A Difference-in-Difference Approach to Detecting AI-Generated Images
Xinyi Qi 1, Kai Ye 2, Chengchun Shi 2, Ying Yang 1, Hongyi Zhou 1, Jin Zhu 3
Published on arXiv
2602.23732
Output Integrity Attack
OWASP ML Top 10 — ML09
Key Finding
The proposed second-order difference-in-difference method achieves strong generalization for detecting AI-generated images, outperforming reconstruction-error baselines against modern diffusion models.

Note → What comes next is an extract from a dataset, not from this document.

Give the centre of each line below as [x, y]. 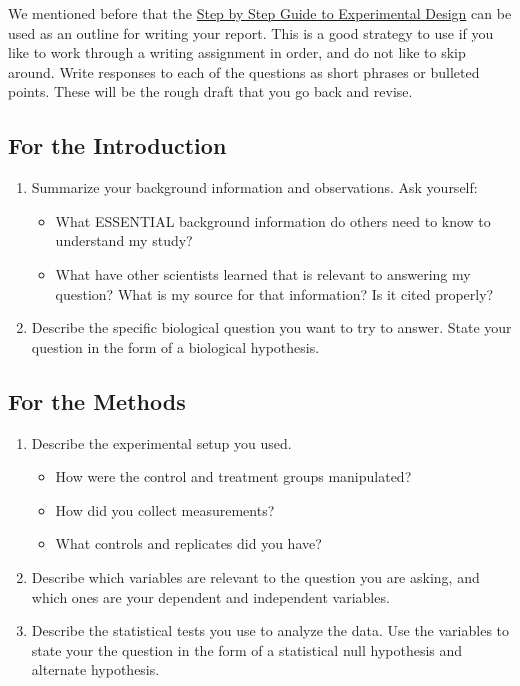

Difference-in-Difference (DiD) Detection
Novel technique introduced
Diffusion models are able to produce AI-generated images that are almost indistinguishable from real ones. This raises concerns about their potential misuse and poses substantial challenges for detecting them. Many existing detectors rely on reconstruction error -- the difference between the input image and its reconstructed version -- as the basis for distinguishing real from fake images. However, these detectors become less effective as modern AI-generated images become increasingly similar to real ones. To address this challenge, we propose a novel difference-in-difference method. Instead of directly using the reconstruction error (a first-order difference), we compute the difference in reconstruction error -- a second-order difference -- for variance reduction and improving detection accuracy. Extensive experiments demonstrate that our method achieves strong generalization performance, enabling reliable detection of AI-generated images in the era of generative AI.
Key Contributions
- Introduces a difference-in-difference framework that computes a second-order reconstruction error (difference of reconstruction differences) rather than raw reconstruction error for AI image detection
- Achieves variance reduction over first-order reconstruction-error baselines, improving detection accuracy and generalization
- Demonstrates strong performance detecting images from modern diffusion models that closely resemble real images
🛡️ Threat Analysis
Directly contributes a novel AI-generated image detection methodology — specifically a difference-in-difference technique applied to reconstruction error — which falls squarely under output integrity and content authenticity (detecting synthetic content produced by generative models).